I am currently using Python imaplib to process email text.
I use fetch command to fetch the raw data email from GMail server. However, I found one thing really tricky - the equal sign '='. It is not a normal equal sign but a special symbol.
For example:
'=' sometimes acts as the hyphenation mark at the end of text line:
Depending upon your module selections, course lecturers may also contact yo= u with preparatory work over the next few weeks. It would be wise to start = reviewing the preparatory reading lists provided on the module syllabi now =
Sometimes, it acts as a escape mark similar to '%', for example:
a=20b
is actuallya<SPACE>b
=46rom here
is actuallyFrom here
I am totally confused about such weird notation. I think there must be a guidance to handle this because GMail can handle such thing correctly in their apps.
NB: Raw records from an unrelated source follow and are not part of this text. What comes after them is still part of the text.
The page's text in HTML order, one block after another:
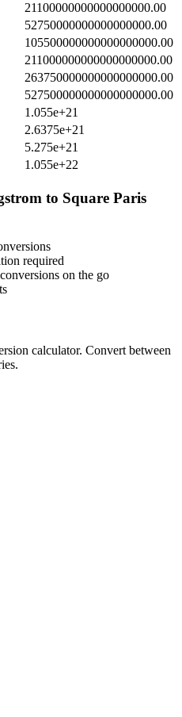
21100000000000000000.00
52750000000000000000.00
105500000000000000000.00
211000000000000000000.00
263750000000000000000.00
527500000000000000000.00
1.055e+21
2.6375e+21
5.275e+21
1.055e+22
to Square Paris
required
on the go
calculator. Convert between
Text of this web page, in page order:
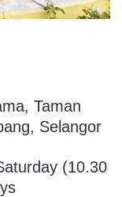
Taman
Selangor
(10.30
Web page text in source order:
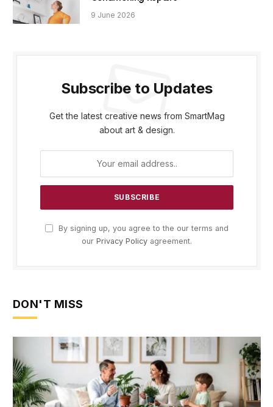
9 June 2026
Subscribe to Updates
Get the latest creative news from SmartMag
about art & design.
By signing up, you agree to the our terms and
our Privacy Policy agreement.
DON'T MISS
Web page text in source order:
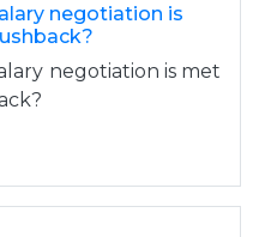
negotiation is
negotiation is met
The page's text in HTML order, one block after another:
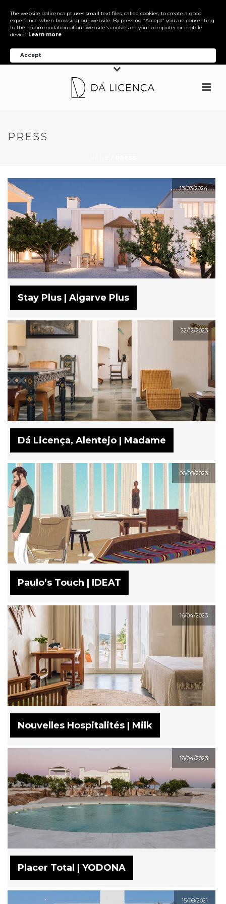
PRESS
13/03/2024
Stay Plus | Algarve Plus
22/12/2023
Dá Licença, Alentejo | Madame
06/08/2023
Paulo’s Touch | IDEAT
16/04/2023
Nouvelles Hospitalités | Milk
16/04/2023
Placer Total | YODONA
15/08/2021
The website dalicenca.pt uses small text files, called cookies, to create a good
experience when browsing our website. By pressing “Accept” you are consenting
to the accommodation of our website's cookies on your computer or mobile
device. Learn more
Accept
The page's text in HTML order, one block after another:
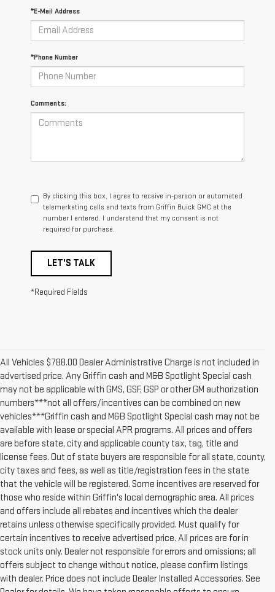
*E-Mail Address
*Phone Number
Comments:
By clicking this box, I agree to receive in-person or automated
telemarketing calls and texts from Griffin Buick GMC at the
number I entered. I understand that my consent is not
required for purchase.
LET'S TALK
*Required Fields
All Vehicles $788.00 Dealer Administrative Charge is not included in
advertised price. Any Griffin cash and M&B Spotlight Special cash
may not be applicable with GMS, GSF, GSP or other GM authorization
numbers***not all offers/incentives can be combined on new
vehicles***Griffin cash and M&B Spotlight Special cash may not be
available with lease or special APR programs. All prices and offers
are before state, city and applicable county tax, tag, title and
license fees. Out of state buyers are responsible for all state, county,
city taxes and fees, as well as title/registration fees in the state
that the vehicle will be registered. Some incentives are reserved for
those who reside within Griffin's local demographic area. All prices
and offers include all rebates and incentives which the dealer
retains unless otherwise specifically provided. Must qualify for
certain incentives to receive advertised price. All prices are for in
stock units only. Dealer not responsible for errors and omissions; all
offers subject to change without notice, please confirm listings
with dealer. Price does not include Dealer Installed Accessories. See
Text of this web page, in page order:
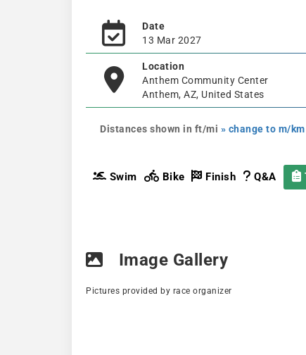
Date
13 Mar 2027
Location
Anthem Community Center
Anthem, AZ, United States
Distances shown in ft/mi » change to m/km
Swim Bike Finish Q&A
Image Gallery
Pictures provided by race organizer
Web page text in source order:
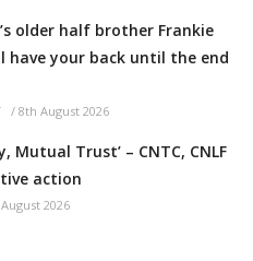
older half brother Frankie
have your back until the end
/ 8th August 2026
Mutual Trust’ – CNTC, CNLF
action
2026
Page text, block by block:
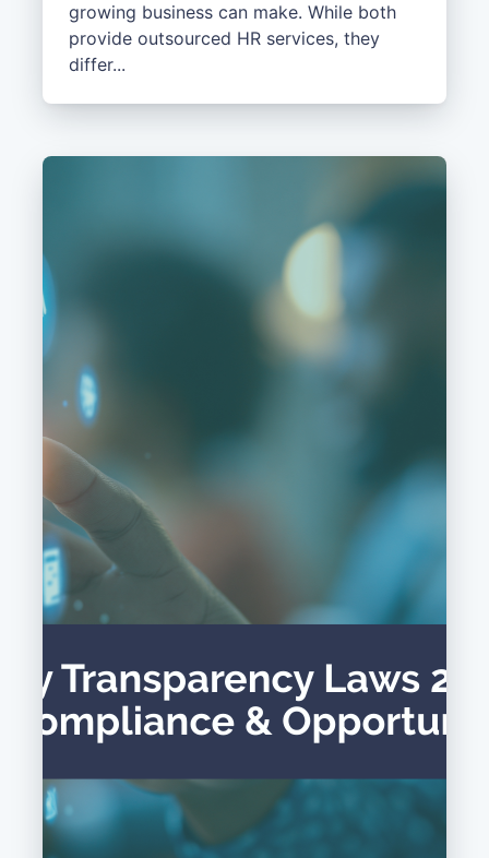
growing business can make. While both
provide outsourced HR services, they
differ...
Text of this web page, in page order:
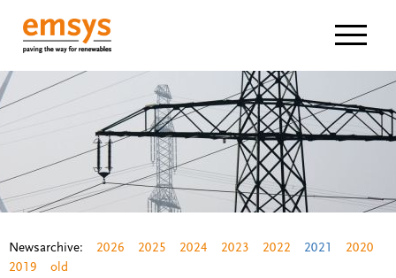
Newsarchive: 2026 2025 2024 2023 2022 2021
2020
2019
old

I see that this is related to HTML encoding, just like '%' will be encoded. But the problem is, all I get from the IMAP response is a string that contain this '=' symbol. How should I handle this? Using regular expression?
In a nutshell, an equal sign at the end of a line indicates a soft line break. An equal sign followed by two hexadecimal characters (0-9, A-F) encodes a single octet (byte).
This encoding scheme is called "quoted printable" and is defined in section 6.7 of RFC 2045. See items (1) and (5), in particular.